12. Com que regularidade escreve? Reescreve muito seus textos, cortando, acrescentando, alterando?

Quase todos os dias. Corto muito, mas reescrevo pouco. Sou muito preguiçoso e me considero mais um faiscador de pedras que um ourives.

13. Qual sua relação, como escritor, com a língua portuguesa?

De carinho. Gosto de nossa língua, e sinto apenas que ela seja tão desprezada, urbi et orbe.

D – O leitor e a literatura



14. Faz concessões ao leitor em seus textos?

Na prosa sim. Na poesia quase nunca.



15. Que acha da função da crítica literária?

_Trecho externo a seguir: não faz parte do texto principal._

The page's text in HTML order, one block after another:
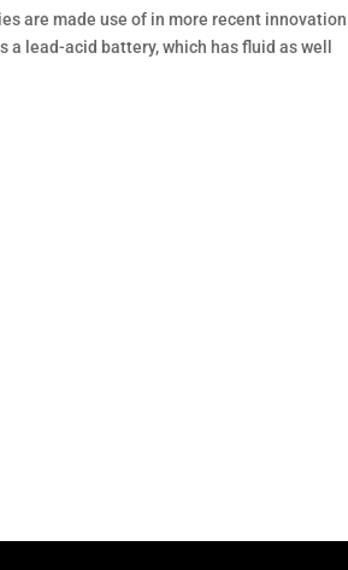
are made use of in more recent innovation
lead-acid battery, which has fluid as well
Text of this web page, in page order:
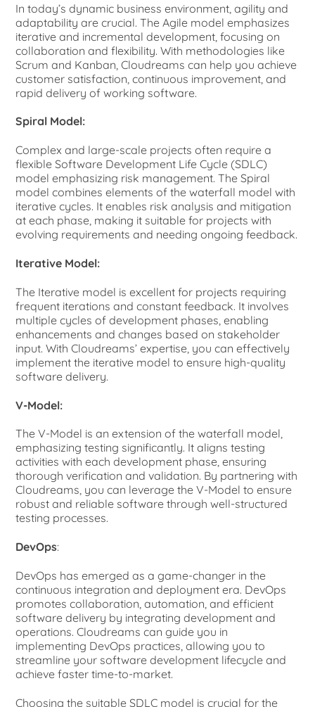
In today’s dynamic business environment, agility and
adaptability are crucial. The Agile model emphasizes
iterative and incremental development, focusing on
collaboration and flexibility. With methodologies like
Scrum and Kanban, Cloudreams can help you achieve
customer satisfaction, continuous improvement, and
rapid delivery of working software.
Spiral Model:
Complex and large-scale projects often require a
flexible Software Development Life Cycle (SDLC)
model emphasizing risk management. The Spiral
model combines elements of the waterfall model with
iterative cycles. It enables risk analysis and mitigation
at each phase, making it suitable for projects with
evolving requirements and needing ongoing feedback.
Iterative Model:
The Iterative model is excellent for projects requiring
frequent iterations and constant feedback. It involves
multiple cycles of development phases, enabling
enhancements and changes based on stakeholder
input. With Cloudreams’ expertise, you can effectively
implement the iterative model to ensure high-quality
software delivery.
V-Model:
The V-Model is an extension of the waterfall model,
emphasizing testing significantly. It aligns testing
activities with each development phase, ensuring
thorough verification and validation. By partnering with
Cloudreams, you can leverage the V-Model to ensure
robust and reliable software through well-structured
testing processes.
DevOps:
DevOps has emerged as a game-changer in the
continuous integration and deployment era. DevOps
promotes collaboration, automation, and efficient
software delivery by integrating development and
operations. Cloudreams can guide you in
implementing DevOps practices, allowing you to
streamline your software development lifecycle and
achieve faster time-to-market.
Choosing the suitable SDLC model is crucial for the
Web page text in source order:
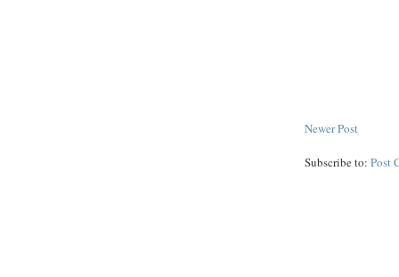
Newer Post
Subscribe to: Post

Só houve um crítico literário por aqui: Tulo Hostílio Montenegro. Como, na época, não se produziam livros capixabas, ele, em A Tribuna, época de Vargas, divulgava as principais obras nacionais e estrangeiras. O crítico deve ser imparcial, mas em meio restrito, como o nosso, a turma só deseja críticas favoráveis. Aceito bem a crítica negativa e procuro corrigir-me. Uma coisa curiosa: em livro de 1969, Crítica literária, de Carmelo Bonet, são citados, como críticos de Vitória, Geraldo Costa Alves, Luiz Guilherme Santos Neves e Renato Costa Pacheco. Eu, de mim, nunca passei de noticiarista literário, não só no “Pólo Norte… Pólo Sul” da Vida Capichaba, como em “Letras da Província” de O Diário e em A Gazeta. Agora há alguns críticos acadêmicos (José Augusto Carvalho, Luiz Busatto, Francisco Aurelio Ribeiro, Deny Gomes…), mas não exercem uma crítica militante, daquelas que, no dizer de Prudente de Moraes Netto, servem ao leitor pela compreensão e explicação.

16. Qual sua opinião sobre o futuro do romance, da poesia e do teatro?

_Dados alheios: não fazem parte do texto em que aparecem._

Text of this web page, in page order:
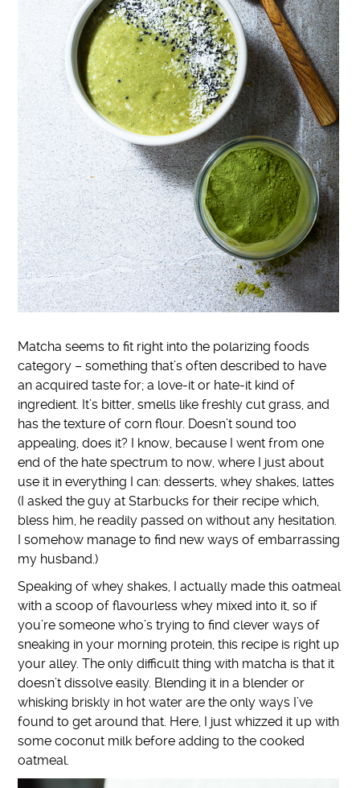
Matcha seems to fit right into the polarizing foods
category – something that’s often described to have
an acquired taste for; a love-it or hate-it kind of
ingredient. It’s bitter, smells like freshly cut grass, and
has the texture of corn flour. Doesn’t sound too
appealing, does it? I know, because I went from one
end of the hate spectrum to now, where I just about
use it in everything I can: desserts, whey shakes, lattes
(I asked the guy at Starbucks for their recipe which,
bless him, he readily passed on without any hesitation.
I somehow manage to find new ways of embarrassing
my husband.)
Speaking of whey shakes, I actually made this oatmeal
with a scoop of flavourless whey mixed into it, so if
you’re someone who’s trying to find clever ways of
sneaking in your morning protein, this recipe is right up
your alley. The only difficult thing with matcha is that it
doesn’t dissolve easily. Blending it in a blender or
whisking briskly in hot water are the only ways I’ve
found to get around that. Here, I just whizzed it up with
some coconut milk before adding to the cooked
oatmeal.
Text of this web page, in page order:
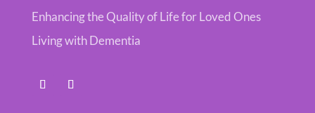
Enhancing the Quality of Life for Loved Ones
Living with Dementia

Tem futuro. Ler é uma atividade insubstituível. Ver teatro é emocionante. Creio que haverá forte concorrência da televisão e do computador, mas um bom romance, um bom poema, uma boa peça de teatro sempre terão sua vez. Salvo se…

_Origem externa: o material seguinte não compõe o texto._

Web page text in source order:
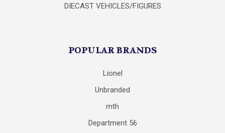
DIECAST VEHICLES/FIGURES
POPULAR BRANDS
Lionel
Unbranded
mth
Department 56
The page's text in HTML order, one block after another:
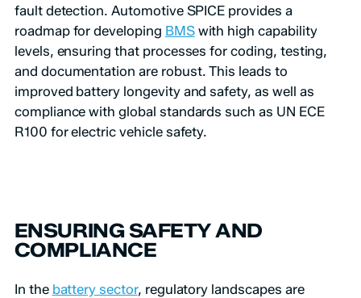
fault detection. Automotive SPICE provides a
roadmap for developing BMSwith high capability
levels, ensuring that processes for coding, testing,
and documentation are robust. This leads to
improved battery longevity and safety, as well as
compliance with global standards such as UN ECE
R100 for electric vehicle safety.
ENSURING SAFETY AND
COMPLIANCE
In the battery sector, regulatory landscapes are

17. Que tem a dizer sobre os autores do Espírito Santo? É possível estabelecer uma identidade literária capixaba?

Temos excelentes escritores. Excluindo meu nome, ressalto os do extinto grupo Letra: José Augusto Carvalho, Luiz Busatto, Marcos Tavares, Miguel Marvilla, Oscar Gama Filho e Reinaldo Santos Neves. E mais Luiz Guilherme Santos Neves, meu companheiro em tantos livros sobre o Espírito Santo. Dos novos, a mim me parece que a obra literária mais sólida será a de Adilson Vilaça. Sim, há uma literatura brasileira, no Espírito Santo, como quer o professor Dr. Luiz Busatto. Necessário que haja mais divulgação. Nossas obras são mal distribuídas, lá fora. Doutrina do Engrossamento, Cantáridas, Crônica de Malemort (para só citar o povo mateense dos Santos Neves) seriam, cada qual em seu gênero, obras importantes em qualquer lugar do mundo.

18. O que teria a dizer aos escritores iniciantes?

Ao iniciante:

Se V. sentir em si a danada vocação do escritor, prepare-se adequadamente. Estude a língua, nos moldes mais aceitáveis, sem submissão absoluta aos cânones oficiais. Leia muito os bons autores, daqui e de fora. Escreva sempre, sem pressa de publicar. Depois saia à luta, porque editar, nesta terra, não é nada fácil. Boa sorte.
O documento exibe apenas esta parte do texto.